## Required action
Below are the records; copy each line in which "electron" can be found.

Stored entries:
-.-.-
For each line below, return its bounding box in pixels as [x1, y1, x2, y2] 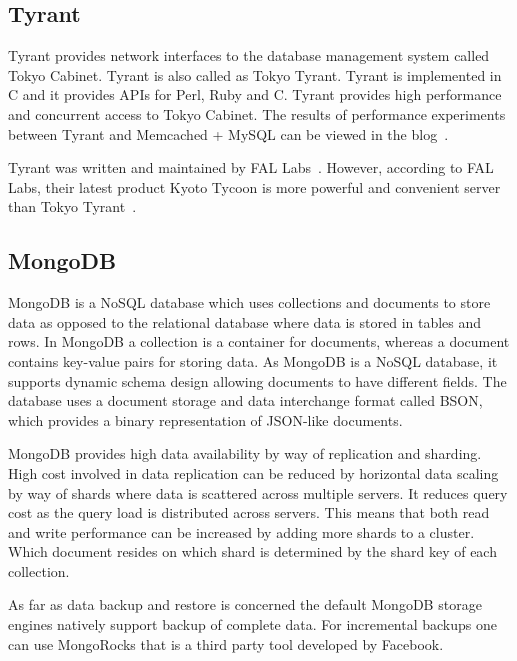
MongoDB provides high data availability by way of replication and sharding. [8, 443, 482, 464]
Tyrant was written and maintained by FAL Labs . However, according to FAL [8, 157, 494, 178]
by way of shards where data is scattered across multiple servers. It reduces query [8, 482, 508, 503]
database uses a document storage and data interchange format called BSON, [8, 390, 483, 411]
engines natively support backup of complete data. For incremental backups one [8, 614, 498, 635]
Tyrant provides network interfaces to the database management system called [8, 45, 490, 66]
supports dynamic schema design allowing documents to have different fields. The [8, 370, 507, 391]
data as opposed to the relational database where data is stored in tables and [8, 311, 482, 332]
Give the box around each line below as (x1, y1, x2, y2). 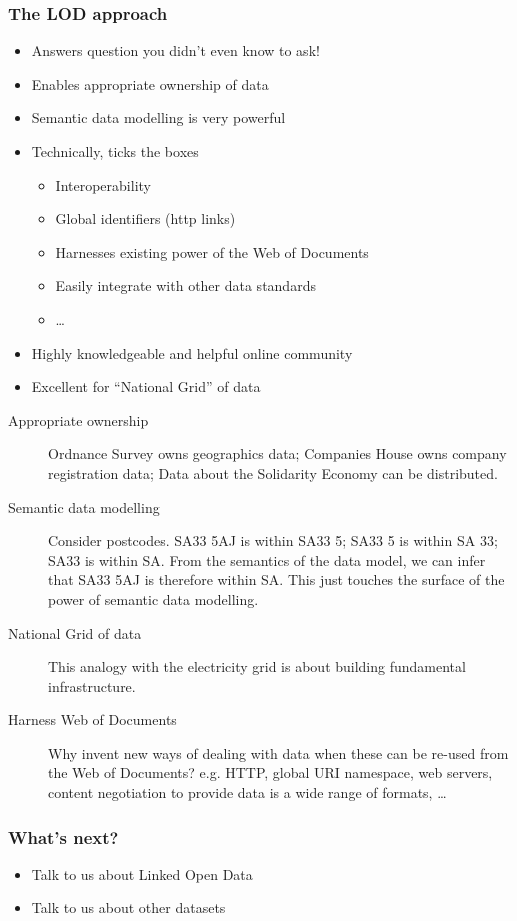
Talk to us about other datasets (31, 897, 226, 918)
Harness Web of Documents (8, 709, 177, 730)
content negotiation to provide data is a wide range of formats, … (48, 782, 447, 803)
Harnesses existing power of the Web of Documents (55, 241, 369, 262)
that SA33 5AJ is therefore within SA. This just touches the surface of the (48, 569, 505, 590)
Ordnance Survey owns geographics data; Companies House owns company (48, 443, 507, 464)
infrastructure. (48, 675, 136, 696)
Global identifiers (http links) (55, 208, 236, 229)
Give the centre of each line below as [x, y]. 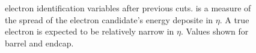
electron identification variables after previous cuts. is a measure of [128, 8]
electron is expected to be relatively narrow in [90, 31]
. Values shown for [215, 31]
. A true [234, 19]
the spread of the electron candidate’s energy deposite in [109, 19]
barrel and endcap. [39, 43]
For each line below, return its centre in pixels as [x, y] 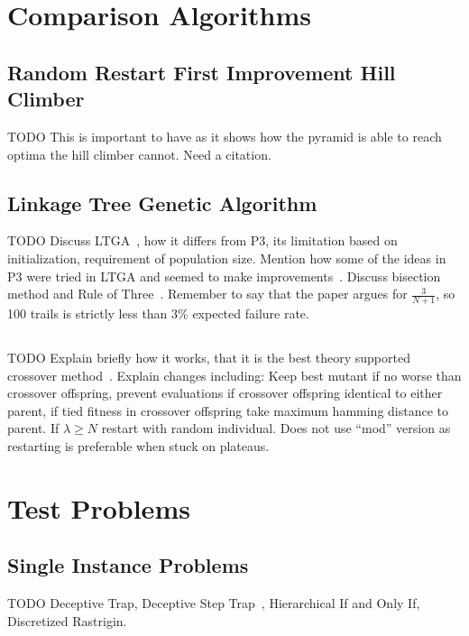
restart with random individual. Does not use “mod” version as [276, 428]
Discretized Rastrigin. [67, 620]
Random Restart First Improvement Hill [202, 72]
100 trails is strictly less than [87, 313]
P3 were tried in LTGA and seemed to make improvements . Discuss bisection [224, 276]
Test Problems [99, 507]
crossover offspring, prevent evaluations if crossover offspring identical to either [225, 393]
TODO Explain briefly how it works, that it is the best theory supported [209, 357]
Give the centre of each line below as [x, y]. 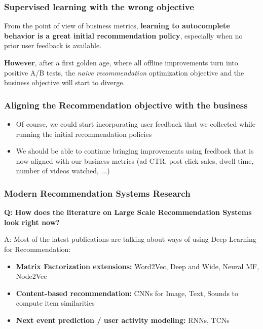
-.-.-
## Expected output
electron identification variables after previous cuts. is a measure of [128, 8]
electron is expected to be relatively narrow in [90, 31]
the spread of the electron candidate’s energy deposite in [109, 19]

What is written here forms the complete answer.